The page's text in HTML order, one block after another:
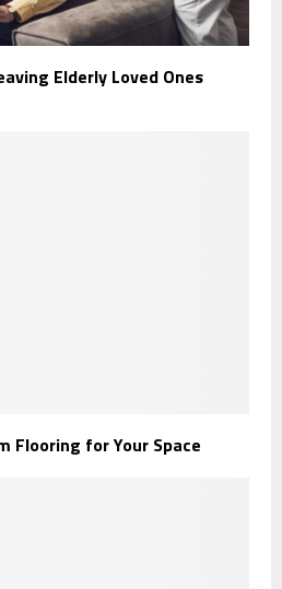
Elderly Loved Ones
Flooring for Your Space
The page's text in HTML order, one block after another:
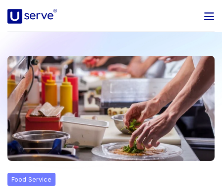
Programs
Business
Blog
About Us
Food Service
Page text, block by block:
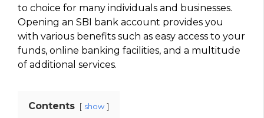
to choice for many individuals and businesses.
Opening an SBI bank account provides you
with various benefits such as easy access to your
funds, online banking facilities, and a multitude
of additional services.
Contents show
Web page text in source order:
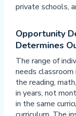
private schools,
Opportunity
Determines
The range of
needs
the reading,
in years, not
in the same
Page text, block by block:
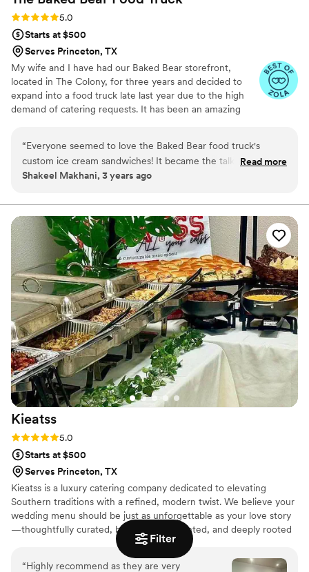
Filter
Rating: 5.0 (5 reviews)
5.0
Starts at $500
Serves Princeton, TX
My wife and I have had our Baked Bear storefront,
located in The Colony, for three years and decided to
expand into a food truck late last year due to the high
demand of catering requests. It has been an amazing
“Everyone seemed to love the Baked Bear food truck's
custom ice cream sandwiches! It became the talk of the
entire event! I thought the fact that they warm up their
idea!! I would definitely go with this vendor if you're wanting
an amazing dessert option for your guests!”
Read more
Shakeel Makhani, 3 years ago
Kieatss
Rating: 5.0 (5 reviews)
5.0
Starts at $500
Serves Princeton, TX
Kieatss is a luxury catering company dedicated to elevating
Southern traditions with a refined, modern twist. We believe your
wedding menu should be just as unforgettable as your love story
—thoughtfully curated, beautifully presented, and deeply rooted
in hospitality. From intimate elopements to full-scale weddings
and elegant anniversaries, Kieatss delivers upscale cuisine paired
“Highly recommend as they are very

• • • •

In the copy, include each entry exactly as written and none of the pictures.

The page's text in HTML order, one block after another:
Elderly Loved Ones
Flooring for Your Space
The page's text in HTML order, one block after another:
Programs
Business
Blog
About Us
Food Service
Page text, block by block:
to choice for many individuals and businesses.
Opening an SBI bank account provides you
with various benefits such as easy access to your
funds, online banking facilities, and a multitude
of additional services.
Contents show
Web page text in source order:
private schools,
Opportunity
Determines
The range of
needs
the reading,
in years, not
in the same
Page text, block by block:
Filter
Rating: 5.0 (5 reviews)
5.0
Starts at $500
Serves Princeton, TX
My wife and I have had our Baked Bear storefront,
located in The Colony, for three years and decided to
expand into a food truck late last year due to the high
demand of catering requests. It has been an amazing
“Everyone seemed to love the Baked Bear food truck's
custom ice cream sandwiches! It became the talk of the
entire event! I thought the fact that they warm up their
idea!! I would definitely go with this vendor if you're wanting
an amazing dessert option for your guests!”
Read more
Shakeel Makhani, 3 years ago
Kieatss
Rating: 5.0 (5 reviews)
5.0
Starts at $500
Serves Princeton, TX
Kieatss is a luxury catering company dedicated to elevating
Southern traditions with a refined, modern twist. We believe your
wedding menu should be just as unforgettable as your love story
—thoughtfully curated, beautifully presented, and deeply rooted
in hospitality. From intimate elopements to full-scale weddings
and elegant anniversaries, Kieatss delivers upscale cuisine paired
“Highly recommend as they are very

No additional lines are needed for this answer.